Faz sentido, ou faria se fosse iniciativa local, alimentada pelo orçamento local, para resolver problemas locais. Se fosse o Medina ou o Moreira a pôr de parte 250.000€ do orçamento do município para munir os seus munícipes de bicicletas, reduzir o número de carros no centro, melhorar a qualidade do ar, melhorar a mobilidade e promover um estilo de vida mais saudável, até aplaudia de pé. Se fosse uma redução no IVA de bicicletas normais e elétricas, também era capaz de apoiar. Mas vindo do Governo da forma como vem, isto não é mais que eleitoralismo barato (literalmente), um sintoma de que para quem manda na coutada Portugal é Lisboa, onde estão os votantes, e o resto é paisagem onde pastam contribuintes.

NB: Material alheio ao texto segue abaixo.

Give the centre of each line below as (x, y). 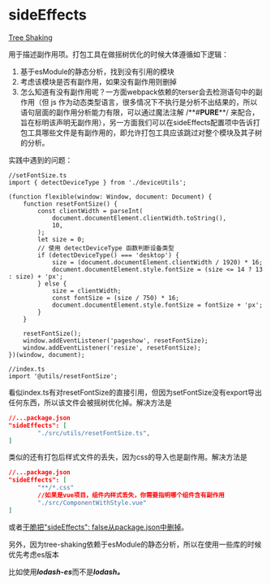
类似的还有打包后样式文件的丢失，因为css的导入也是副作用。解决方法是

E os 250.000€ alocados a esta iniciativa, apesar de ser uma gota no oceano do orçamento do Estado, certamente poderia ser melhor empregue noutra coisa qualquer. Olhe, sei lá, por exemplo para fio de sutura que aparentemente está em falta no SNS.

Em suma, é uma medida inconsequente, míope, que na melhor hipótese gasta dinheiro de quem precisa para dar brinquedos a quem não precisa, e na pior mascara de ecologia uma habilidade para nos pôr a pagar mais impostos.